A loophole that allowed wombats to be killed without authorisation across large parts of Victoria has been closed.
The state’s environment minister Lily D’Ambrosio confirmed on Thursday the rules, in place since the 1980s, had been revoked.
“We’ve ended the unauthorised killing of wombats in Victoria,” Ms D’Ambrosio said in a statement.
“The previous rules were outdated – wombats deserve the same protection as other native animals – and that’s what this change delivers.
“This change will ensure wombats can’t be exploited by an old rule.”
The development brings wombat protection in line with other species, meaning anyone caught killing without a permit faces a fine of up to $39,000 and up to two years’ jail.
The minister’s decision comes amid a number of high-profile cases in which wombats have been killed.
Last year the government announced an investigation into so-called “wombat hunting tourism” in which it was alleged Chinese high rollers shot them for sport.
The hunting is alleged to have occurred in Murrindindi, which is not one of the 193 Victorian parishes where wombats were unprotected, but the coverage led to a greater awareness of wombat welfare.
‘It’s a very welcome step’ for wombats
With so many wombats impacted by ongoing bushfires, drought, vehicle impact and mange, the Humane Society International’s Evan Quartermain welcomed the news as a win for wildlife.
“It is an excellent thing because what that loophole mean is that in much of eastern Victoria landholders could basically kill wombats with impunity, with very little oversight and no reporting requirements,” he told Yahoo News Australia.
“We really don’t know the scale of suffering that loophole caused because of that lack of oversight, but we expect that it would have been tens of thousands of wombats in the last 30 years.”
Mr Quartermain stressed the government still had a lot of work to do in protecting animals, noting that despite wombats being protected, landowners can still apply for permits to kill them.

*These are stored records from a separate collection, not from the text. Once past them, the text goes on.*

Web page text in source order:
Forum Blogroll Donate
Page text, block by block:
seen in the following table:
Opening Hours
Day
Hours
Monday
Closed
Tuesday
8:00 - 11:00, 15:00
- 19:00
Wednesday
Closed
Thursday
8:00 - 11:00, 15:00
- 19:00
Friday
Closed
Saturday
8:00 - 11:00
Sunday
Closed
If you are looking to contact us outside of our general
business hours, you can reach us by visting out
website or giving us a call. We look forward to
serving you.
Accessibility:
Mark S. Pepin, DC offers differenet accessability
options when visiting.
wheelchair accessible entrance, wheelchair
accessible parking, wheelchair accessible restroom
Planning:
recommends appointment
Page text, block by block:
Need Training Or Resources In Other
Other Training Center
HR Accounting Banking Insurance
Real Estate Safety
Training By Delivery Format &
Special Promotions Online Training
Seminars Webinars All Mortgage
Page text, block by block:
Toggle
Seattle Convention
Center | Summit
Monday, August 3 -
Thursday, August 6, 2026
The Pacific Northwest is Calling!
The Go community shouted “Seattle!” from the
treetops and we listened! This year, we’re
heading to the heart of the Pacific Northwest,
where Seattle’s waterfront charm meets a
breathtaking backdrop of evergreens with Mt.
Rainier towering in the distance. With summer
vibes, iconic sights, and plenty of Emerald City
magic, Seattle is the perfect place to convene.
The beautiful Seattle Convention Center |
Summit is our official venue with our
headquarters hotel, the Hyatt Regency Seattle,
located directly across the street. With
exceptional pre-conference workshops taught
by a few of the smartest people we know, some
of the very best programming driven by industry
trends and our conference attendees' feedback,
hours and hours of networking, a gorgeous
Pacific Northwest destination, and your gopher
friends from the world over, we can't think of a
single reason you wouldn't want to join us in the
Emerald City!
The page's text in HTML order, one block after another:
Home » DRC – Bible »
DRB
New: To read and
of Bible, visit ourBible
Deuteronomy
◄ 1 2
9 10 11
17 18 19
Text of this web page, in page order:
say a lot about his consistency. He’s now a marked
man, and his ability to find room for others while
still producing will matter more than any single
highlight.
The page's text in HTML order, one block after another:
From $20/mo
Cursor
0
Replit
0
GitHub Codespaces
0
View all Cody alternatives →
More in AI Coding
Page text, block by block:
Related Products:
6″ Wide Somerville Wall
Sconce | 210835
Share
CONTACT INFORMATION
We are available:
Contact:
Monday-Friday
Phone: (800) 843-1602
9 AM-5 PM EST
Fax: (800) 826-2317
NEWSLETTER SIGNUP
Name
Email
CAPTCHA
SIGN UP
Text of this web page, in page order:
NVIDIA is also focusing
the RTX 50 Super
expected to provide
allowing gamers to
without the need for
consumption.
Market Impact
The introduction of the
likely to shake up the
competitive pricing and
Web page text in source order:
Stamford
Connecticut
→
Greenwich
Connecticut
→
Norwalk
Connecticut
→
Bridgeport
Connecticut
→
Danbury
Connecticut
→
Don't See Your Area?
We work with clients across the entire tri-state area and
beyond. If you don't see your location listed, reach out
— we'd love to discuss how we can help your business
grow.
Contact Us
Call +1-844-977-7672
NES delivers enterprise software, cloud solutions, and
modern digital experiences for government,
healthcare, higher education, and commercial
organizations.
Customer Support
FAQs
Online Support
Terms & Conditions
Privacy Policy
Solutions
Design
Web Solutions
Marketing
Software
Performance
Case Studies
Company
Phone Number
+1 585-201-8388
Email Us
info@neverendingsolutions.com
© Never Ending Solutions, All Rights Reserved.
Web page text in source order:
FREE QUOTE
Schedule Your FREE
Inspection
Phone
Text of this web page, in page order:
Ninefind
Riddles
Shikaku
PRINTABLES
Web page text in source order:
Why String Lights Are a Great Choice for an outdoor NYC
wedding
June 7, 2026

“It’s a very welcome step and we applaud the Victorian government for closing that dreadful chapter in the state’s history, but it’s just the first step,” he said.
“The downside to the announcement is that even when protected, wombats can be killed through an authority to control wildlife (ATCW).
“Even legally over the last 10 years in Victoria, more than 25,000 wombats have been killed through that process.”
‘No excuse for this carnage to continue’
Mr Quartermain highlighted the importance of wombat burrows to the ecosystem, noting they provided refuge to animals escaping from the bushfires.
While farmers cite fence destruction as a major reason for applying for an ATCW to kill them, Mr Quartermain noted there were now technologies like wombats gates as well as burrow highlighting that allowed farmers to live in harmony with them.
“There is just simply no excuse for this carnage to continue in Victoria,” he said.
“Wombats have a place in our landscape and should be able to live their lives without the threat of shooting.
“The news is welcome, but we’ve still got a lot more to do. We need to build the momentum on this positive move from the Victorian government.”
Following the news, the Victorian department of environment issued a statement, highlighting what the changes meant for landholders.
“The Victorian Government has increased protection for the Common Wombat by revoking an order made in the 1980s that had allowed them to be controlled without a permit in parts of eastern Victoria,” it read.
“Common Wombats are now protected across the whole of Victoria and landholders seeking to control Common Wombats have to apply for an Authority to Control Wildlife from DELWP’s Conservation Regulator.
“Landholders experiencing damage from Common Wombats will need to receive an Authority to Control Wildlife (ATCW) from DELWP’s Conservation Regulator prior to undertaking control.
“The ATCW system allows damage and control to be assessed on a case-by-case basis.”